Give back the whole listing exactly as written, leaving out each picture.

[The input Boundary: Start]

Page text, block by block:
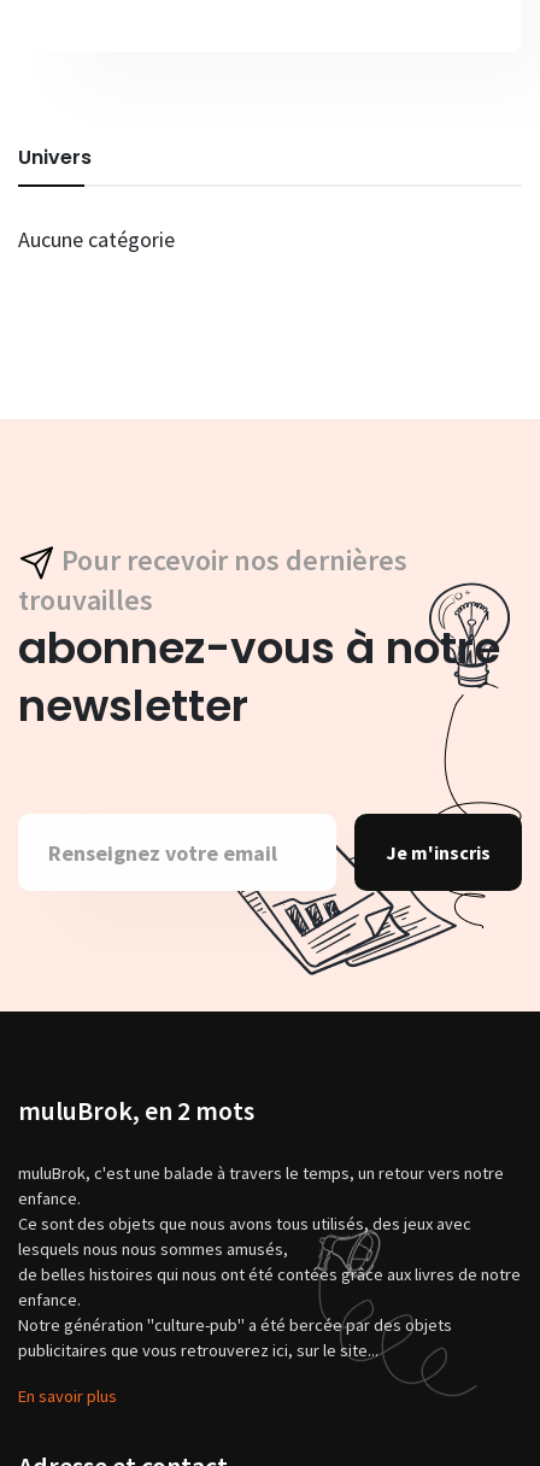
Univers
Aucune catégorie
Pour recevoir nos dernières
trouvailles
abonnez-vous à notre
newsletter
Je m'inscris
muluBrok, en 2 mots
muluBrok, c'est une balade à travers le temps, un retour vers notre
enfance.
Ce sont des objets que nous avons tous utilisés, des jeux avec
lesquels nous nous sommes amusés,
de belles histoires qui nous ont été contées grâce aux livres de notre
enfance.
Notre génération "culture-pub" a été bercée par des objets
publicitaires que vous retrouverez ici, sur le site...
En savoir plus

[The input Boundary: End]

Result
Page text, block by block:
Univers
Aucune catégorie
Pour recevoir nos dernières
trouvailles
abonnez-vous à notre
newsletter
Je m'inscris
muluBrok, en 2 mots
muluBrok, c'est une balade à travers le temps, un retour vers notre
enfance.
Ce sont des objets que nous avons tous utilisés, des jeux avec
lesquels nous nous sommes amusés,
de belles histoires qui nous ont été contées grâce aux livres de notre
enfance.
Notre génération "culture-pub" a été bercée par des objets
publicitaires que vous retrouverez ici, sur le site...
En savoir plus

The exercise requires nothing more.